During divorce, there’s a lot to think about: what do you do about custody, how much is it going to cost, where are you going to live? With all of that in mind, credit cards are probably low on your list of concerns, but the actions you take now can make a world of difference to your finances later.
A survey by credit reporting agency Experian found that 50 percent of divorced people surveyed said that their ex ran up credit card debts on shared accounts, while 59 percent said that finances played a role in their divorce. Therefore, it’s important to get ahead before something your ex does crashes your credit.
Step 1: Obtain a copy of your credit report from each of the three credit reporting agencies. You can request one free every year from each agency. Go over those reports in detail to identify which accounts you share with your ex. Then, work with your ex to figure out who will be responsible for those accounts, and get your name off the ones you agreed you won’t be responsible for.
Step 2: You may feel it would be easiest to just cut in half any credit cards that the two of you share. Think before you snip! The average age of your credit accounts is a part of how credit is calculated. It may be better for your credit score to instead let one party keep the account, instead of closing it. Just make sure your name isn’t on any cards you don’t use, and ask the issuer to change the account numbers so that the old numbers can’t be used by the party that was removed from the account.

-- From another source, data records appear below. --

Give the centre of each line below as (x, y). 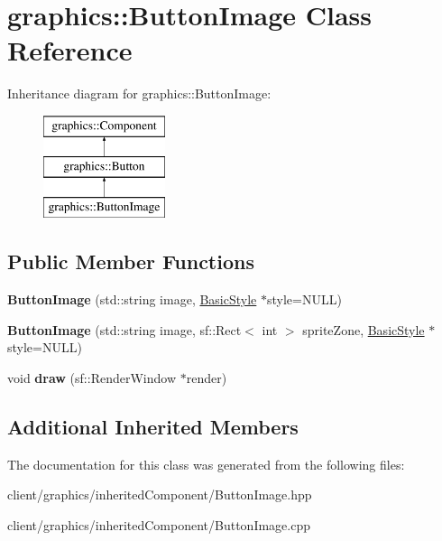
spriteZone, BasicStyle (364, 329)
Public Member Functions (131, 261)
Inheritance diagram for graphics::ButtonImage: (139, 93)
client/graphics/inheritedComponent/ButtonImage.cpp (159, 524)
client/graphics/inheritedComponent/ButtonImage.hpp (160, 494)
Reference (70, 50)
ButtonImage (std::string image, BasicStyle (132, 299)
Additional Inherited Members (153, 426)

Step 3: When considering future credit accounts, track your spending for a few months. This will give you an idea of how to readjust your credit to fit your new single lifestyle. Maybe you spend more now on groceries than you used to – so perhaps a card with cash-back on groceries would work best for your new needs. Or maybe you bought a new car after the divorce that uses a lot more gas than you’re used to – consider a gas card with good rewards.